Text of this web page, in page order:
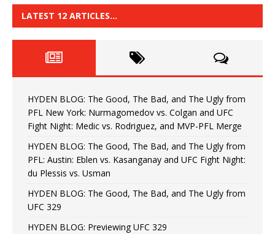
LATEST 12 ARTICLES…
HYDEN BLOG: The Good, The Bad, and The Ugly from
PFL New York: Nurmagomedov vs. Colgan and UFC
Fight Night: Medic vs. Rodriguez, and MVP-PFL Merge
HYDEN BLOG: The Good, The Bad, and The Ugly from
PFL: Austin: Eblen vs. Kasanganay and UFC Fight Night:
du Plessis vs. Usman
HYDEN BLOG: The Good, The Bad, and The Ugly from
UFC 329
HYDEN BLOG: Previewing UFC 329

## ACTIVITY
Your task is to reproduce exactly the lines that begin with the one containing "du Plessis vs. Usman" and continue to the end of the data, both ends included.

## WRITTEN SOLUTION
du Plessis vs. Usman
HYDEN BLOG: The Good, The Bad, and The Ugly from
UFC 329
HYDEN BLOG: Previewing UFC 329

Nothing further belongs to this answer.